Created attachment 120631 [details] Text file to reproduce the issue You can use this file to troubleshoot the issue, as it contains perfectly valid Malayalam content that should not be flagged as incorrect by the spell checker.
Created attachment 123694 [details] Screenshot of frameworks+Kate from master from October I can't reproduce this problem with the Mayalayam text file above. Sonnet::TextBreaks was ported to QTextBoundaryFinder quite some time ago, which shouldn't be suffering the glibc problem; glibc was patched in ~2009, too, though. As per the screenshot, the words are identified correctly and hunspell doesn't return misspellings.
I reproduced it by launching Kate from the terminal.
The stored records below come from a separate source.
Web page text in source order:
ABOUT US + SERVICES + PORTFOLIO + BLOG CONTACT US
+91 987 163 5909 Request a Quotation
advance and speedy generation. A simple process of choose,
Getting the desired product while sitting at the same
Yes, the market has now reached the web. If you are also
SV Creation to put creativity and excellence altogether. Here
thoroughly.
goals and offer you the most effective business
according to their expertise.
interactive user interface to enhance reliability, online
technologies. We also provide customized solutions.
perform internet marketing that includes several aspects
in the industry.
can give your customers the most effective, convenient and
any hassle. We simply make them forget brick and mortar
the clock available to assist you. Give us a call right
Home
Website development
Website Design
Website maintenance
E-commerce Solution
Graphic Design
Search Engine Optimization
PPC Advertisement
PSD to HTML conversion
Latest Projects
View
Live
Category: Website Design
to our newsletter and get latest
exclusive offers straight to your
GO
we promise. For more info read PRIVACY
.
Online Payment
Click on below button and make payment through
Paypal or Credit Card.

Here is the error message: sonnet.core: Missing trigrams for languages: QSet("he_IL", "ml_IN") Note: I have hunspell-ml dictionary installed OS: Mageia 7 hunspell 1.7 sonnet 5.57
Missing trigrams could mean that automatic language detection failed. Maybe this is the problem. Can you try overriding it it by disabling automatic language detection and and setting Malayalam as the default language? If this works (as it did here), then the problem is in this code: https://cgit.kde.org/sonnet.git/tree/src/core/guesslanguage.cpp It's worth nothing that trigram-based detection is a fallback codepath. We'd first need to determine why the script-based detection here fails: https://cgit.kde.org/sonnet.git/tree/src/core/guesslanguage.cpp#n172 It's true the trigram data set doesn't have trigrams for Malayalam though which could be worth contributing if you can: https://cgit.kde.org/sonnet.git/tree/data/trigrams
Indeed when I set default language as Malayalam it is working. Still the problem exist when selecting just the language from "choose dictionary". I will try to contribute trigrams.
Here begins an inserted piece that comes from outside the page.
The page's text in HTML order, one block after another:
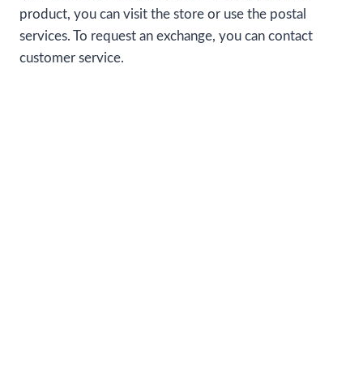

> https://cgit.kde.org/sonnet.git/tree/src/core/guesslanguage.cpp > It's worth nothing that trigram-based detection is a fallback codepath. We'd first need to determine why the script-based detection here fails: As far as I can understand trigram based detection isn't a fallback. It is the first source, and if that fails Sonnet bruteforces the dictionaries for a guess. The script detection is working fine, but if the detected scripted doesn't have any trigrams, no candidate languages are returned and if no candidate languages are returned, sonnet goes ahead and checks the sample text with the 'default language' and fails. The solution that can fix this particular issue is quite simple. We just check the script of the text, then we count the number of languages a particular script has. If it has only one, like in this case, we just return that language. The language can be more than one for latin script languages though.
Patch submitted at: https://phabricator.kde.org/D25495
This was fixed two months ago when that patch landed.